▸ **What to work on**:
Count how many lines below include the string "spout". Only that number should appear in the reply.

# # # # #

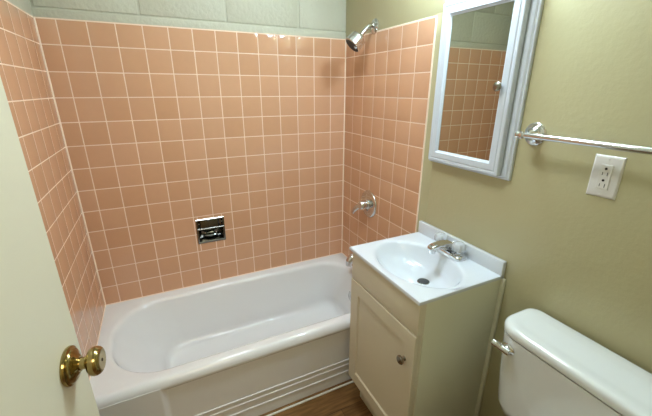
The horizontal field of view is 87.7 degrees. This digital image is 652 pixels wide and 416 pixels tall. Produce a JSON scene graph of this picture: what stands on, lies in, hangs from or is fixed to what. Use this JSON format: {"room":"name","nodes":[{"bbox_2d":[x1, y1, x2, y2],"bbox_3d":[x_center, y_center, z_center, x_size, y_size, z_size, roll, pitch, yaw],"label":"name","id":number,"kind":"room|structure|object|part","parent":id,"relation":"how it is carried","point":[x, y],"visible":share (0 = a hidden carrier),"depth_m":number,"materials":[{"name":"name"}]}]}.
{"room":"bathroom","nodes":[
{"label":"bathroom","id":0,"kind":"room"},
{"bbox_2d":[0,0,104,376],"bbox_3d":[-0.858,0.098,0.807,0.100,2.360,2.080,-9,21,-24],"label":"wall","id":1,"kind":"structure","parent":0,"point":[24,77],"depth_m":1.33,"materials":[{"name":"tile"}]},
{"bbox_2d":[0,76,105,415],"bbox_3d":[-0.372,0.418,0.391,0.152,2.008,0.635,-8,21,-22],"label":"door","id":2,"kind":"structure","parent":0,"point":[44,371],"depth_m":0.51,"materials":[{"name":"beige paint"}]},
{"bbox_3d":[-0.423,0.277,0.610,0.037,0.051,0.051,-6,20,-17],"label":"knob","id":3,"kind":"part","parent":2,"relation":"part of","materials":[{"name":"gold metal"}]},
{"bbox_2d":[30,0,345,304],"bbox_3d":[-0.583,-0.325,1.992,1.690,2.340,0.154,-9,21,-24],"label":"wall","id":4,"kind":"structure","parent":0,"point":[172,114],"depth_m":1.84,"materials":[{"name":"tile"}]},
{"bbox_2d":[195,216,225,243],"bbox_3d":[-0.693,0.124,2.034,0.160,0.152,0.080,-9,21,-24],"label":"soap dish","id":5,"kind":"object","parent":4,"relation":"attached to","point":[208,229],"visible":0.99,"depth_m":2.05,"materials":[{"name":"silver metal"}]},
{"bbox_2d":[202,231,219,236],"bbox_3d":[-0.693,0.160,2.046,0.104,0.020,0.052,-9,21,-24],"label":"soap tray","id":6,"kind":"object","parent":5,"relation":"on","point":[204,233],"depth_m":2.06,"materials":[{"name":"silver metal"}]},
{"bbox_2d":[89,253,346,379],"bbox_3d":[-0.401,0.538,1.891,1.496,0.007,0.703,-9,21,-24],"label":"trim","id":7,"kind":"structure","parent":4,"relation":"attached to","point":[336,253],"depth_m":2.06,"materials":[{"name":"beige"}]},
{"bbox_2d":[260,379,372,415],"bbox_3d":[0.274,1.401,0.737,1.710,0.050,4.000,-9,21,-24],"label":"floor","id":8,"kind":"structure","parent":0,"point":[346,400],"depth_m":1.75,"materials":[{"name":"brown wood"}]},
{"bbox_2d":[90,253,351,415],"bbox_3d":[-0.398,0.733,1.951,1.489,0.406,0.714,-9,21,-24],"label":"bathtub","id":9,"kind":"object","parent":8,"relation":"on","point":[259,343],"visible":0.73,"depth_m":1.79,"materials":[{"name":"white ceramic"}]},
{"bbox_2d":[266,380,353,415],"bbox_3d":[-0.241,1.029,1.711,1.486,0.009,0.010,-9,21,-24],"label":"trim","id":10,"kind":"structure","parent":9,"relation":"attached to","point":[352,381],"depth_m":1.78,"materials":[{"name":"white"}]},
{"bbox_2d":[349,253,505,415],"bbox_3d":[0.380,0.641,1.513,0.422,0.875,0.459,-9,21,-24],"label":"vanity cabinet","id":11,"kind":"object","parent":8,"relation":"on","point":[407,358],"visible":0.8,"depth_m":1.31,"materials":[{"name":"beige laminate"}]},
{"bbox_3d":[0.216,0.642,1.438,0.014,0.558,0.440,-9,21,-24],"label":"door","id":12,"kind":"part","parent":11,"relation":"part of","materials":[{"name":"beige paint"}]},
{"bbox_3d":[0.219,0.313,1.325,0.013,0.130,0.442,-9,21,-24],"label":"false drawer","id":13,"kind":"part","parent":11,"relation":"part of","materials":[{"name":"beige paint"}]},
{"bbox_3d":[0.275,0.549,1.232,0.026,0.035,0.035,-9,21,-24],"label":"knob","id":14,"kind":"part","parent":11,"relation":"part of","materials":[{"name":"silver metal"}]},
{"bbox_3d":[0.231,0.574,1.422,0.016,0.689,0.443,-9,21,-24],"label":"frame","id":15,"kind":"part","parent":11,"relation":"part of","materials":[{"name":"beige paint"}]},
{"bbox_2d":[349,220,506,305],"bbox_3d":[0.385,0.230,1.387,0.402,0.156,0.464,-9,21,-24],"label":"sink","id":16,"kind":"object","parent":11,"relation":"in","point":[405,261],"visible":0.96,"depth_m":1.40,"materials":[{"name":"white ceramic"}]},
{"bbox_2d":[427,232,466,261],"bbox_3d":[0.480,0.163,1.406,0.138,0.072,0.160,-9,21,-24],"label":"faucet","id":17,"kind":"object","parent":16,"relation":"on","point":[453,250],"visible":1,"depth_m":1.38,"materials":[{"name":"silver metal"}]},
{"bbox_3d":[0.477,0.163,1.404,0.132,0.054,0.046,-9,21,-24],"label":"spout","id":18,"kind":"part","parent":17,"relation":"part of","materials":[{"name":"silver metal"}]},
{"bbox_3d":[0.495,0.127,1.460,0.053,0.040,0.053,-1,19,-3],"label":"handle","id":19,"kind":"part","parent":17,"relation":"part of","materials":[{"name":"white plastic"}]},
{"bbox_3d":[0.539,0.157,1.374,0.053,0.040,0.053,-1,19,-3],"label":"handle","id":20,"kind":"part","parent":17,"relation":"part of","materials":[{"name":"white plastic"}]},
{"bbox_3d":[0.662,0.677,1.409,0.011,0.875,0.016,-9,21,-24],"label":"scribe moulding","id":21,"kind":"part","parent":11,"relation":"part of","materials":[{"name":"beige laminate"}]},
{"bbox_2d":[491,308,651,415],"bbox_3d":[0.549,0.846,0.972,0.602,0.844,0.499,-9,21,-24],"label":"toilet","id":22,"kind":"object","parent":8,"relation":"on","point":[548,367],"visible":1,"depth_m":0.96,"materials":[{"name":"white ceramic"}]},
{"bbox_3d":[0.555,0.442,1.072,0.036,0.035,0.066,-9,21,-24],"label":"flush lever","id":23,"kind":"part","parent":22,"relation":"part of","materials":[{"name":"silver metal"}]},
{"bbox_3d":[0.736,0.601,0.982,0.174,0.316,0.492,-9,21,-24],"label":"tank","id":24,"kind":"part","parent":22,"relation":"part of","materials":[{"name":"white ceramic"}]},
{"bbox_2d":[342,0,651,415],"bbox_3d":[0.572,-0.127,1.462,0.104,2.360,2.080,-9,21,-24],"label":"wall","id":25,"kind":"structure","parent":0,"point":[582,260],"depth_m":1.09,"materials":[{"name":"paint"}]},
{"bbox_2d":[346,253,352,266],"bbox_3d":[0.191,0.319,2.164,0.143,0.090,0.066,-9,21,-24],"label":"tub spout","id":26,"kind":"object","parent":25,"relation":"attached to","point":[349,260],"visible":0.34,"depth_m":2.13,"materials":[{"name":"silver metal"}]},
{"bbox_2d":[346,18,378,51],"bbox_3d":[0.179,-0.893,1.752,0.160,0.163,0.096,-9,21,-24],"label":"shower","id":27,"kind":"object","parent":25,"relation":"attached to","point":[355,40],"visible":1,"depth_m":1.73,"materials":[{"name":"silver metal"}]},
{"bbox_3d":[0.210,-0.918,1.753,0.092,0.075,0.023,-9,21,-24],"label":"arm","id":28,"kind":"part","parent":27,"relation":"part of","materials":[{"name":"silver metal"}]},
{"bbox_2d":[352,190,376,216],"bbox_3d":[0.226,-0.022,2.049,0.072,0.166,0.176,-9,21,-24],"label":"shower valve","id":29,"kind":"object","parent":25,"relation":"attached to","point":[367,203],"visible":1,"depth_m":2.03,"materials":[{"name":"silver metal"}]},
{"bbox_3d":[0.193,0.000,2.078,0.021,0.101,0.111,-13,23,-33],"label":"lever","id":30,"kind":"part","parent":29,"relation":"part of","materials":[{"name":"silver metal"}]},
{"bbox_2d":[428,0,544,180],"bbox_3d":[0.534,-0.449,1.244,0.060,0.630,0.402,-9,21,-24],"label":"medicine cabinet","id":31,"kind":"object","parent":25,"relation":"attached to","point":[487,48],"visible":1,"depth_m":1.20,"materials":[{"name":"white paint"}]},
{"bbox_2d":[438,1,514,160],"bbox_3d":[0.536,-0.448,1.253,0.005,0.508,0.260,-9,21,-24],"label":"mirror","id":32,"kind":"object","parent":31,"relation":"attached to","point":[478,36],"depth_m":1.24,"materials":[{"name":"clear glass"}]},
{"bbox_3d":[0.573,-0.405,1.130,0.024,0.031,0.031,-9,21,-24],"label":"knob","id":33,"kind":"part","parent":31,"relation":"part of","materials":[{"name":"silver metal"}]},
{"bbox_2d":[515,122,651,154],"bbox_3d":[0.756,-0.153,0.846,0.074,0.072,0.607,-9,21,-24],"label":"towel bar","id":34,"kind":"object","parent":25,"relation":"attached to","point":[535,133],"visible":1,"depth_m":0.94,"materials":[{"name":"silver metal"}]},
{"bbox_3d":[0.639,-0.232,1.073,0.073,0.072,0.072,-9,21,-24],"label":"post","id":35,"kind":"part","parent":34,"relation":"part of","materials":[{"name":"silver metal"}]},
{"bbox_2d":[586,154,626,199],"bbox_3d":[0.764,-0.085,0.929,0.009,0.115,0.072,-9,21,-24],"label":"wall outlet","id":36,"kind":"object","parent":25,"relation":"attached to","point":[607,171],"visible":1,"depth_m":0.92,"materials":[{"name":"white plastic"}]},
{"bbox_2d":[595,163,613,189],"bbox_3d":[0.762,-0.085,0.928,0.004,0.069,0.032,-9,21,-24],"label":"receptacle","id":37,"kind":"object","parent":36,"relation":"attached to","point":[604,172],"depth_m":0.93,"materials":[{"name":"white plastic"}]}
]}

# # # # #

▸ **Exercise response**:
2